To undertake this test you will require:
  • Warm dry location – gym
  • Smooth wall
  • Stop watch
  • Assistant.

How to conduct the test

  • Stand comfortable on both feet with your back against a smooth wall.
  • Slide your back down the wall to assume the position calves- quadriceps 90 degrees and quadriceps-hips 90 degrees.
  • There is to be a 90 degree angle at the hip and knee.
  • When you are ready.
  • Lift one foot 5cm off the ground.
  • Assistant starts the stop watch.
  • Balance for as long as possible.
  • The watch is stopped when you put your foot back on the ground.
  • Take a rest and then repeat the test with the other leg.

Analysis

Analysis of the result is by comparing it with the results of previous tests. It is expected that, with appropriate training between each test, the analysis would indicate an improvement.
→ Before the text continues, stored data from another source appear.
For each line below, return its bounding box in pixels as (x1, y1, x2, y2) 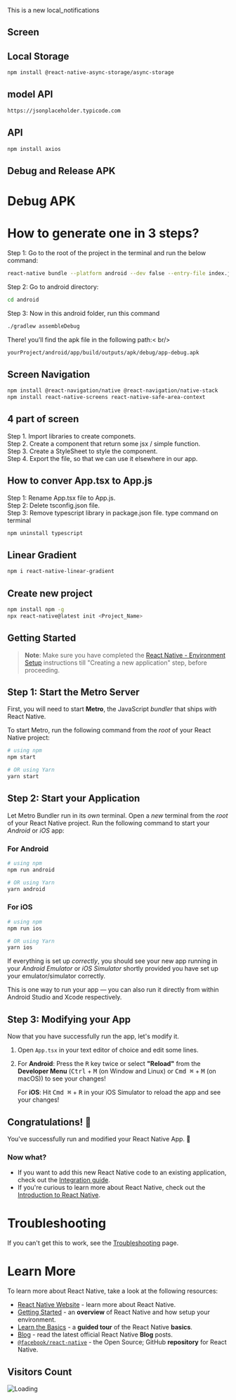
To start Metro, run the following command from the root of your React (7, 726, 211, 735)
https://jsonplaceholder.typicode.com (7, 107, 121, 114)
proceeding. (24, 665, 60, 674)
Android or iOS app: (7, 826, 65, 835)
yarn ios (7, 944, 33, 951)
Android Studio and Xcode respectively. (7, 993, 122, 1002)
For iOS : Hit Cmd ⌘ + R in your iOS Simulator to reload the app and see (17, 1088, 221, 1097)
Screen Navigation (7, 368, 91, 380)
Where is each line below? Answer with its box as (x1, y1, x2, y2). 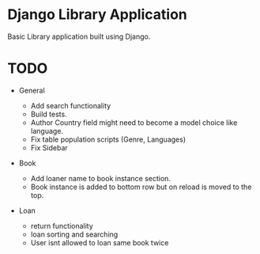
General (18, 85, 45, 95)
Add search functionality (30, 100, 111, 110)
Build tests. (30, 109, 68, 119)
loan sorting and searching (30, 229, 119, 239)
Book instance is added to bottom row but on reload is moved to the (30, 182, 252, 191)
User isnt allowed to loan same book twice (30, 237, 169, 247)
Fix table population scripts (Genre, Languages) (30, 135, 187, 144)
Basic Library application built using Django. (7, 32, 151, 41)

Normative data for the wall squat test

The following are national teams for 16 to 19 year olds.

Gender
Excellent
Above Average
Average
Below Average
Poor
Male
>102 sec
102-76 sec
75-58 sec
57-30 sec
<30 sec
Female
>60 sec
60-46 sec
45-36 sec
35-20 sec
<20 sec


Target group

This test is suitable for active athletes but not for individuals where the test would be contraindicated.

Reliability

Reliability would depend upon how strict the test is conducted and the individual’s level of motivation to perform the test.

Validity

There are published tables to relate results to potential level of fitness and the correlation is high.